(Dataset items)
________
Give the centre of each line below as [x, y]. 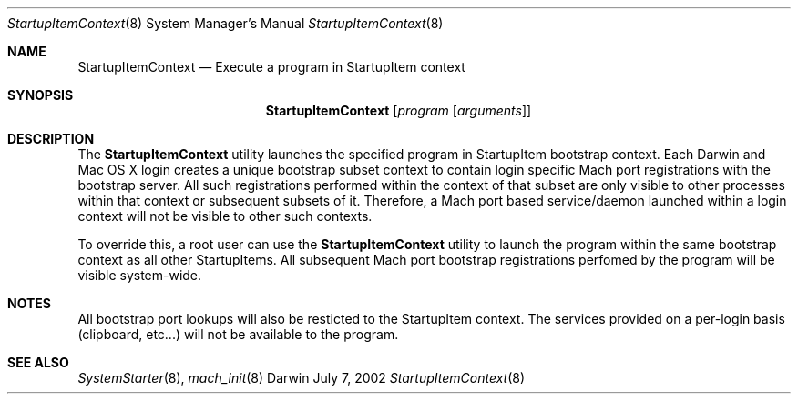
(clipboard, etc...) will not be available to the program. [238, 334]
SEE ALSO [38, 362]
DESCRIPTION [51, 139]
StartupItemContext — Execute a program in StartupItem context [271, 67]
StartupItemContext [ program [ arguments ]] [399, 110]
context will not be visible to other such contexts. [225, 216]
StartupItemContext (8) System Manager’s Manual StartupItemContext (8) [225, 23]
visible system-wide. [140, 275]
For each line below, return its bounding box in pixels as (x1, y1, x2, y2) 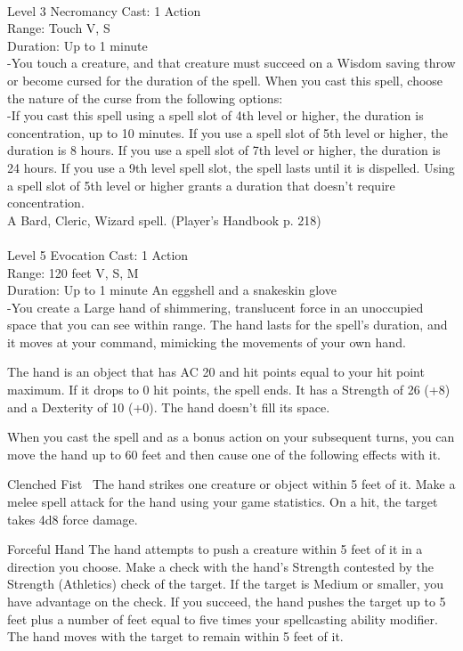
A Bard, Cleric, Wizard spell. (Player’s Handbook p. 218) (7, 210, 321, 229)
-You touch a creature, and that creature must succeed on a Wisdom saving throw (7, 53, 456, 72)
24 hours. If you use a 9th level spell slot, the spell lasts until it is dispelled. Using (7, 158, 455, 176)
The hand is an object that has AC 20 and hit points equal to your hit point (7, 362, 425, 381)
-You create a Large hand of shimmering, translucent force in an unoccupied (7, 297, 424, 316)
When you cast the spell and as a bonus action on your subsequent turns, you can (7, 427, 455, 446)
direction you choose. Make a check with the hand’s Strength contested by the (7, 557, 435, 575)
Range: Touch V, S (7, 19, 110, 37)
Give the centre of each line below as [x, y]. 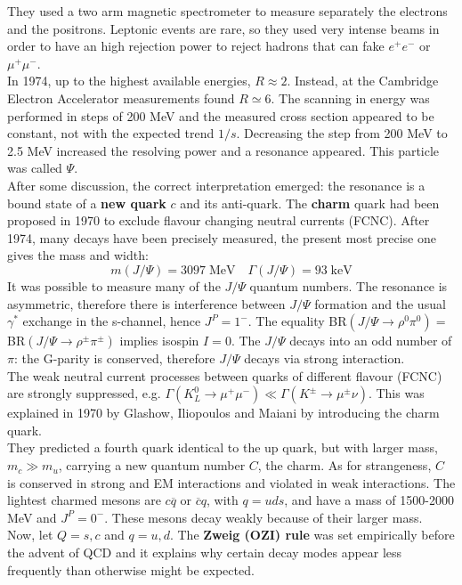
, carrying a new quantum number [152, 465]
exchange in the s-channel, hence [112, 321]
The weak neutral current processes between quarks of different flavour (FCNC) [225, 375]
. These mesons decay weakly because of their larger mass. [263, 517]
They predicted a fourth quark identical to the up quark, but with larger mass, [223, 447]
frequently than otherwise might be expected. [131, 569]
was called [35, 168]
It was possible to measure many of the [114, 285]
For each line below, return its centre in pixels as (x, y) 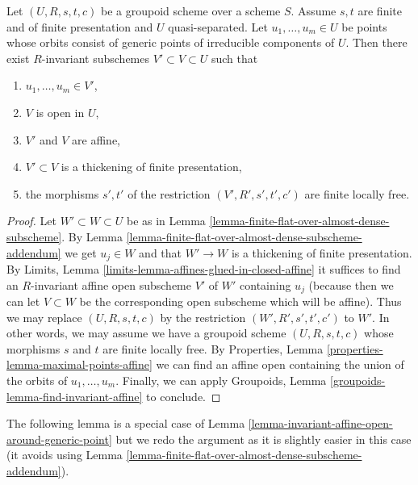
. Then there (376, 42)
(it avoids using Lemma (65, 455)
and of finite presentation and (80, 26)
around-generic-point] (59, 439)
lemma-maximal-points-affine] (79, 364)
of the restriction (169, 193)
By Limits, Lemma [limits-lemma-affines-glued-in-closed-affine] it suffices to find (204, 268)
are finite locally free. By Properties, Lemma (213, 348)
________
◆ Problem details
Output each record above exactly as written. Skip any pictures.

◆ Solution for this task
Give the centre of each line below as [x, y]. 
(clipboard, etc...) will not be available to the program. [238, 334]
SEE ALSO [38, 362]
DESCRIPTION [51, 139]
StartupItemContext — Execute a program in StartupItem context [271, 67]
StartupItemContext [ program [ arguments ]] [399, 110]
context will not be visible to other such contexts. [225, 216]
StartupItemContext (8) System Manager’s Manual StartupItemContext (8) [225, 23]
visible system-wide. [140, 275]
For each line below, return its bounding box in pixels as (x1, y1, x2, y2) 
A Bard, Cleric, Wizard spell. (Player’s Handbook p. 218) (7, 210, 321, 229)
-You touch a creature, and that creature must succeed on a Wisdom saving throw (7, 53, 456, 72)
24 hours. If you use a 9th level spell slot, the spell lasts until it is dispelled. Using (7, 158, 455, 176)
The hand is an object that has AC 20 and hit points equal to your hit point (7, 362, 425, 381)
-You create a Large hand of shimmering, translucent force in an unoccupied (7, 297, 424, 316)
When you cast the spell and as a bonus action on your subsequent turns, you can (7, 427, 455, 446)
direction you choose. Make a check with the hand’s Strength contested by the (7, 557, 435, 575)
Range: Touch V, S (7, 19, 110, 37)
Give the centre of each line below as [x, y]. 
, carrying a new quantum number [152, 465]
exchange in the s-channel, hence [112, 321]
The weak neutral current processes between quarks of different flavour (FCNC) [225, 375]
. These mesons decay weakly because of their larger mass. [263, 517]
They predicted a fourth quark identical to the up quark, but with larger mass, [223, 447]
frequently than otherwise might be expected. [131, 569]
was called [35, 168]
It was possible to measure many of the [114, 285]
For each line below, return its centre in pixels as (x, y) 
. Then there (376, 42)
(it avoids using Lemma (65, 455)
and of finite presentation and (80, 26)
around-generic-point] (59, 439)
lemma-maximal-points-affine] (79, 364)
of the restriction (169, 193)
By Limits, Lemma [limits-lemma-affines-glued-in-closed-affine] it suffices to find (204, 268)
are finite locally free. By Properties, Lemma (213, 348)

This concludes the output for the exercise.